-- Records to use follows --
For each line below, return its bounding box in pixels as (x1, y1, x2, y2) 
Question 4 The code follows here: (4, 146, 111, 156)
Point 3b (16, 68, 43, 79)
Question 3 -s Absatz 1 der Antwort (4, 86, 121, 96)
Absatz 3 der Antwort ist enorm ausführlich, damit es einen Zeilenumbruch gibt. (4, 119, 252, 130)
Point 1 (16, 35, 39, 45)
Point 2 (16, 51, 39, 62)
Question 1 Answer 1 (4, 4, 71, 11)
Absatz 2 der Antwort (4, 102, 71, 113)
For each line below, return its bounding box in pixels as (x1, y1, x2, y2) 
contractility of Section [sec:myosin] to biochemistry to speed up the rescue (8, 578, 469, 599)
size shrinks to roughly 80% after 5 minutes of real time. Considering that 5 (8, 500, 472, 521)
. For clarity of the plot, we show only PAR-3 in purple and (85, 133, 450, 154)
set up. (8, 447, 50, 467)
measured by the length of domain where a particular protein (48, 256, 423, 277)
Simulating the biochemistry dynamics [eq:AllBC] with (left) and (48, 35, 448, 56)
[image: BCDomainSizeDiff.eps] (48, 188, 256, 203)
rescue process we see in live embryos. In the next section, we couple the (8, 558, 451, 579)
-- Records to use concluded --
-- Records to use follows --
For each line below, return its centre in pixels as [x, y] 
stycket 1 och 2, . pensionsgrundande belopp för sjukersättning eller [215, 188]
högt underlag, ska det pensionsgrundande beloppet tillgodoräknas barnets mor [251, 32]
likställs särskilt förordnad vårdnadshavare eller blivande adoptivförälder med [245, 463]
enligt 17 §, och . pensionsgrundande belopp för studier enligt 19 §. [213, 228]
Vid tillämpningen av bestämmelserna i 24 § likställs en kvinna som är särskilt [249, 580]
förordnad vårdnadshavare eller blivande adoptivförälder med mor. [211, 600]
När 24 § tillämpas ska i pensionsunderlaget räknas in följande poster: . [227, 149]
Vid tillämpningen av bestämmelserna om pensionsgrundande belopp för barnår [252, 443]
-- Records to use concluded --
-- Records to use follows --
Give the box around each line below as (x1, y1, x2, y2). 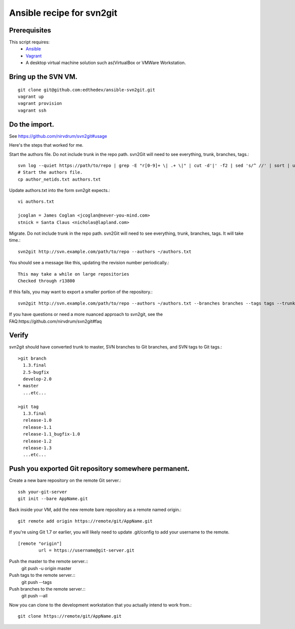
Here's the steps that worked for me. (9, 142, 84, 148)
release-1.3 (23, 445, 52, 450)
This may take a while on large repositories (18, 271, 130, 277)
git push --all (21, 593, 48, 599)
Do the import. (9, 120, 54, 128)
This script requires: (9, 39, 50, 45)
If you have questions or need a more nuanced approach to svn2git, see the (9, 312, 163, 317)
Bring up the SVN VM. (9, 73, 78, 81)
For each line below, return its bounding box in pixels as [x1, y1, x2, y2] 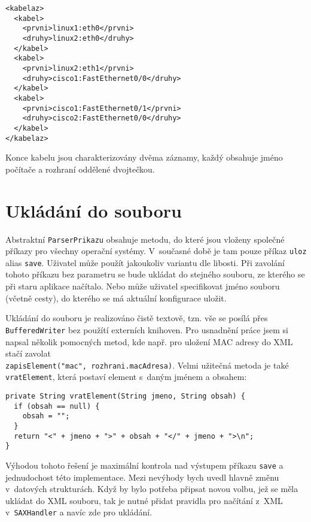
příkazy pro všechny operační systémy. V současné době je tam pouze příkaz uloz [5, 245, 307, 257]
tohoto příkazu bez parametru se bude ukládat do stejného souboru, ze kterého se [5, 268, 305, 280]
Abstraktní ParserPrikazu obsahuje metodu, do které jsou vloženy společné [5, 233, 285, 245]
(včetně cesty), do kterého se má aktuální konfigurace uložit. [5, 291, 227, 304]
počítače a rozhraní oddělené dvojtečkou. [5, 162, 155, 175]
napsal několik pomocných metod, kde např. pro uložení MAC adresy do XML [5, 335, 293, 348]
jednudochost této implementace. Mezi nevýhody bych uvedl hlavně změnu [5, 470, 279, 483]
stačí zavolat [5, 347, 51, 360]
-- Records to use concluded --
Work instructions: Could you write out, exactly as they stand, only the lines above that begin at the line with "högt underlag, ska" and stop after the line with "Vid tillämpningen av bestämmelserna om"?

Result below:
högt underlag, ska det pensionsgrundande beloppet tillgodoräknas barnets mor [251, 32]
likställs särskilt förordnad vårdnadshavare eller blivande adoptivförälder med [245, 463]
enligt 17 §, och . pensionsgrundande belopp för studier enligt 19 §. [213, 228]
Vid tillämpningen av bestämmelserna i 24 § likställs en kvinna som är särskilt [249, 580]
förordnad vårdnadshavare eller blivande adoptivförälder med mor. [211, 600]
När 24 § tillämpas ska i pensionsunderlaget räknas in följande poster: . [227, 149]
Vid tillämpningen av bestämmelserna om pensionsgrundande belopp för barnår [252, 443]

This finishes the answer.